A verbatim reproduction of the following listing is required; omit the pictures.

*** Opening Dataset content ***

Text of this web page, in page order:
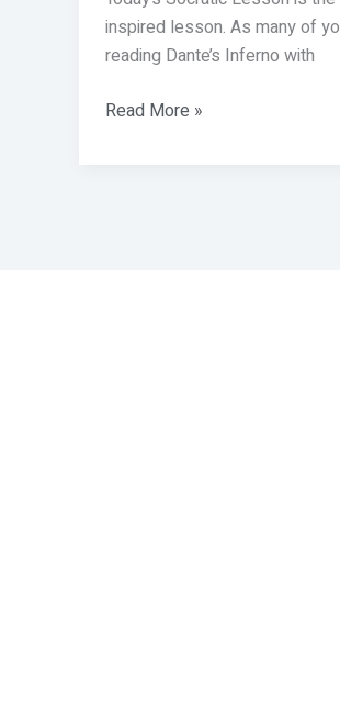
inspired lesson. As many of
reading Dante’s Inferno with
Read More »
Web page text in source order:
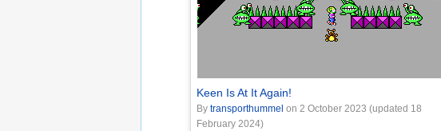
Keen Is At It Again!
Bytransporthummel on 2 October 2023 (updated 18
February 2024)
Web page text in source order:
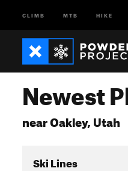
CLIMB MTB HIKE
Newest
near Oakley, Utah
Ski Lines
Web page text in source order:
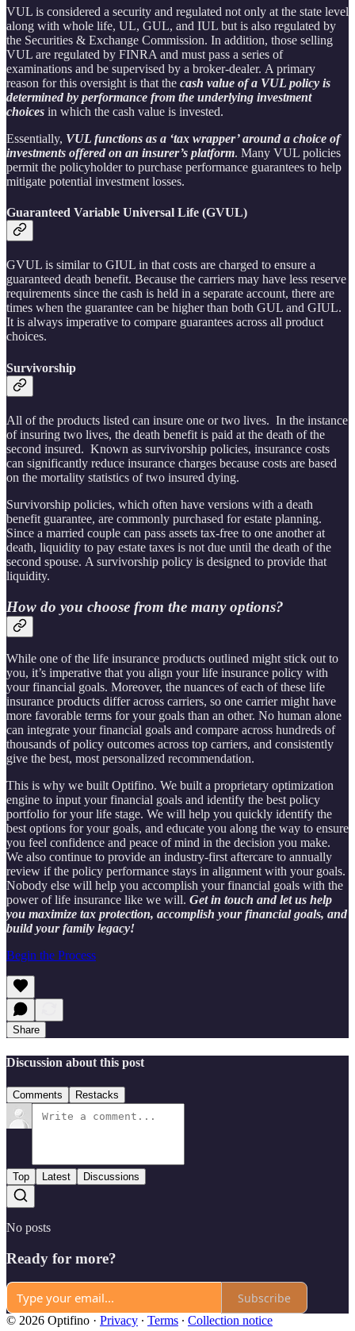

*** Closing Dataset content ***

Answer for the task:
Text of this web page, in page order:
inspired lesson. As many of
reading Dante’s Inferno with
Read More »
Web page text in source order:
Keen Is At It Again!
Bytransporthummel on 2 October 2023 (updated 18
February 2024)
Web page text in source order:
CLIMB MTB HIKE
Newest
near Oakley, Utah
Ski Lines
Web page text in source order:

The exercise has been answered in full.